Concernant le budget lui-même, je serai bref. Tout le monde le sait, nous sommes actuellement dans un contexte de crise. Or, malgré tout, le budget de l’outre-mer augmente de 6,4 % en autorisations d’engagement et de 6,3 % en crédits de paiement. C’est dire l’effort soutenu que consent l’État !
Au-delà de ce budget, une feuille de route nous a donc été présentée il y a quelque temps par celui qui a la légitimité suprême, le Président de la République, pour les années à venir. M. le préfet Richard Samuel, coordonnateur national des états généraux de l’outre-mer, à qui je rends hommage, a engagé une concertation avec les populations et les élus, et le Président de la République a pris un certain nombre de décisions.
Madame la ministre, ces décisions sont au cœur de nos préoccupations. J’aborderai trois questions : la décolonisation économique, les décrets liés à l’application de la LODEOM, que nous avons votée ici grâce à la solidarité de nos collègues, et l’égalité des chances, évoquée par le chef de l’État.
Je ferai tout d’abord allusion à la décolonisation économique.
On peut adresser des reproches à ce gouvernement, comme à tous les gouvernements d’ailleurs, mais on ne peut pas l’accuser de ne pas avoir eu le courage de demander à l’Autorité de la concurrence de faire une radioscopie des prix pratiqués outre-mer. Celle-ci a montré des excès : le coût de la vie est majoré à la Réunion de 56 %. Or rien, surtout pas le transport, ne justifie un tel différentiel !
Cette tare coloniale est une chance pour nous ! Si, grâce à la volonté partagée des élus locaux, du Gouvernement et du chef de l’État, nous en avons le courage, nous pouvons augmenter le pouvoir d’achat de toute la population, notamment des plus pauvres, en baissant le coût de la vie.

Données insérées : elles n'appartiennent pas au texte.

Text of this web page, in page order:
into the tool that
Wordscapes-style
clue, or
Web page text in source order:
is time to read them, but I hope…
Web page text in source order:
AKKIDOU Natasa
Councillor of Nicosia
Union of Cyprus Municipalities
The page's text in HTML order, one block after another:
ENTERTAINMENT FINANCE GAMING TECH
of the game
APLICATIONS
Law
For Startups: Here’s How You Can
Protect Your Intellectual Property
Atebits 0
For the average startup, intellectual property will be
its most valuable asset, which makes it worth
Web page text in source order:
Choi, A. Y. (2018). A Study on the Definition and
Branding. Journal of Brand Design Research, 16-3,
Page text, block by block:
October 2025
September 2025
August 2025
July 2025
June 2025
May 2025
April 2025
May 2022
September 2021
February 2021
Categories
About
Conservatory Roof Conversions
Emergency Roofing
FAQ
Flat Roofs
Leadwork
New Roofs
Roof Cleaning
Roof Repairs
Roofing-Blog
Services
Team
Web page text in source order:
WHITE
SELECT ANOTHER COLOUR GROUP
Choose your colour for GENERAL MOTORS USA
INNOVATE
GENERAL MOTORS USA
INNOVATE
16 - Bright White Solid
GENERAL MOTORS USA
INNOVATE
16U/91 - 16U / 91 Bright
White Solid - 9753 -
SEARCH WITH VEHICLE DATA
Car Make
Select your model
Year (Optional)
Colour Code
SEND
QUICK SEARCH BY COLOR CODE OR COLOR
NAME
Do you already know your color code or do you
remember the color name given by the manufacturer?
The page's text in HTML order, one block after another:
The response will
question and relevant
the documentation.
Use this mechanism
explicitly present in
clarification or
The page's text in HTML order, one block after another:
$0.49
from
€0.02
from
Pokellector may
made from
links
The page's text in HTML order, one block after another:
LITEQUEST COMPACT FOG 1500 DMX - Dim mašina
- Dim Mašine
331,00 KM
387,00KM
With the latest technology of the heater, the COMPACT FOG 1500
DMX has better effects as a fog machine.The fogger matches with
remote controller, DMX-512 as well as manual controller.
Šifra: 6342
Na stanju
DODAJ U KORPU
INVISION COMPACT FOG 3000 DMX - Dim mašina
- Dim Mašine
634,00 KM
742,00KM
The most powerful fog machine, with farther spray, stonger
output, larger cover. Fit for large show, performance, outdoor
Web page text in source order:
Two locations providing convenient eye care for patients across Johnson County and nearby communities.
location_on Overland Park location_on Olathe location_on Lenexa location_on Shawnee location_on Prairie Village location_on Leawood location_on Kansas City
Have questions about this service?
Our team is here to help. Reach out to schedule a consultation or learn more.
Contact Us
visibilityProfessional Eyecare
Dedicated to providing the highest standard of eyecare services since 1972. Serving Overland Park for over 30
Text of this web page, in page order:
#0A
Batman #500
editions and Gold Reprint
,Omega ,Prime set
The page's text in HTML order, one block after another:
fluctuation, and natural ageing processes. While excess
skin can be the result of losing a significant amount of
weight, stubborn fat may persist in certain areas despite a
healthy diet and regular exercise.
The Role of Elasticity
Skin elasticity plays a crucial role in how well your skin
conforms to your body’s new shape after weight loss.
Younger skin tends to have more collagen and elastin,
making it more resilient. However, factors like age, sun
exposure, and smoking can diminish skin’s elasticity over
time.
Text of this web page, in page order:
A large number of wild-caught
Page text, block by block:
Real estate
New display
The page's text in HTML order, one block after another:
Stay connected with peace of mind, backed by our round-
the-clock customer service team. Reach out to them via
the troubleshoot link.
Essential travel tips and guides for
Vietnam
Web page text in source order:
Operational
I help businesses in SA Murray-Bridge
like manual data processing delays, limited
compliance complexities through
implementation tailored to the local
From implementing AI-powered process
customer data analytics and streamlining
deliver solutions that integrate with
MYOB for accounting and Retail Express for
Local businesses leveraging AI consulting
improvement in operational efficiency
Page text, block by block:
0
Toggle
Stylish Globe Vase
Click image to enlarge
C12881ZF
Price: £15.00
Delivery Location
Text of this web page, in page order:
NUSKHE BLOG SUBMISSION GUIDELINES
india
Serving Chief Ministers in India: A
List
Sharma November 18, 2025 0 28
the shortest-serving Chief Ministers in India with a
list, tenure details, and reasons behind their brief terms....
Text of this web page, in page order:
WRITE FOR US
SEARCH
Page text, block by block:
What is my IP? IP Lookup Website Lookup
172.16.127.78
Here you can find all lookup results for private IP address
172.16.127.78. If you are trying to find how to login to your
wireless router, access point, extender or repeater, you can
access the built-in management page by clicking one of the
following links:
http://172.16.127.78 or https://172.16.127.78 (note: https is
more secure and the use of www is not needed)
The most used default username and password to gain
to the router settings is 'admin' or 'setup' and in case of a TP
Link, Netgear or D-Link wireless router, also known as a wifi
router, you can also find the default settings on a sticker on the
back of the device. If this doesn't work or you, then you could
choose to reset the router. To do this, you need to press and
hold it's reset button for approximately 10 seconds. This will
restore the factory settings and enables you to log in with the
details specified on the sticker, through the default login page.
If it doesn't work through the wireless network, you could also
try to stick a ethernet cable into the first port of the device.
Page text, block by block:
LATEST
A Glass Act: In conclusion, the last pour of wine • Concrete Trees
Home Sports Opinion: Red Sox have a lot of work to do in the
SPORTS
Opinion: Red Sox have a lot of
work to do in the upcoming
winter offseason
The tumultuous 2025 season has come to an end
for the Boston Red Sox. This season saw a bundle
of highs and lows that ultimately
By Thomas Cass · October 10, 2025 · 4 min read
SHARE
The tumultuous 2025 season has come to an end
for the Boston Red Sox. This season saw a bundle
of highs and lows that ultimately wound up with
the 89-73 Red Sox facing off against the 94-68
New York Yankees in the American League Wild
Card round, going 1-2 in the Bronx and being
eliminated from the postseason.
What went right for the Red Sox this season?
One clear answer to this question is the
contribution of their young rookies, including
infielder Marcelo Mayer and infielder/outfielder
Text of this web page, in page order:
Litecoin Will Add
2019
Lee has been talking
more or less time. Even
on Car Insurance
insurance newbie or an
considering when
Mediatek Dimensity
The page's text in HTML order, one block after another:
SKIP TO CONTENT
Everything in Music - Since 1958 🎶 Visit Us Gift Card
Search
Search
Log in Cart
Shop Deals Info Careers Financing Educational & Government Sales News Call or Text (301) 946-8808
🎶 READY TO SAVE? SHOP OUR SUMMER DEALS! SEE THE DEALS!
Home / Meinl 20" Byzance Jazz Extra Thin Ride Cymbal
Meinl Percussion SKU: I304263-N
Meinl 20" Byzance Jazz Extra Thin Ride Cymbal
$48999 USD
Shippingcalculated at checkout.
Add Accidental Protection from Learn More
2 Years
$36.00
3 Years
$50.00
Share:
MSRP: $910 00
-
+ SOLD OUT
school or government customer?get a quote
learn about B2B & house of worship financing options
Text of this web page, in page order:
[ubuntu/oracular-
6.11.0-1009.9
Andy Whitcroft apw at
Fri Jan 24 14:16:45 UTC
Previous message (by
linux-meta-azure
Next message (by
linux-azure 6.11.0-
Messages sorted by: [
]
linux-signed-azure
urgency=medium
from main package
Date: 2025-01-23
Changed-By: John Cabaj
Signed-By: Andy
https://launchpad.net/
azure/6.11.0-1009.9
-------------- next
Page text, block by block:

Tel est le premier objectif qui nous est assigné, et le chef de l’État nous a donné les moyens d’y parvenir, puisque la feuille de route prévoit de renforcer le droit à la concurrence, de mettre en place un groupe d’intervention régional de la concurrence dans chaque DOM, de contrôler les accords volontaires concernant les prix, c'est-à-dire les ententes illicites qui font florès outre-mer, de donner aux observatoires des prix un pouvoir réel et la capacité de saisir l’Autorité de la concurrence, enfin de créer des centres uniques d’approvisionnement. Mais nous pourrons, bien sûr, y ajouter d’autres mesures qui nous viendront à l’esprit lorsque nous déverrouillerons l’économie des DOM.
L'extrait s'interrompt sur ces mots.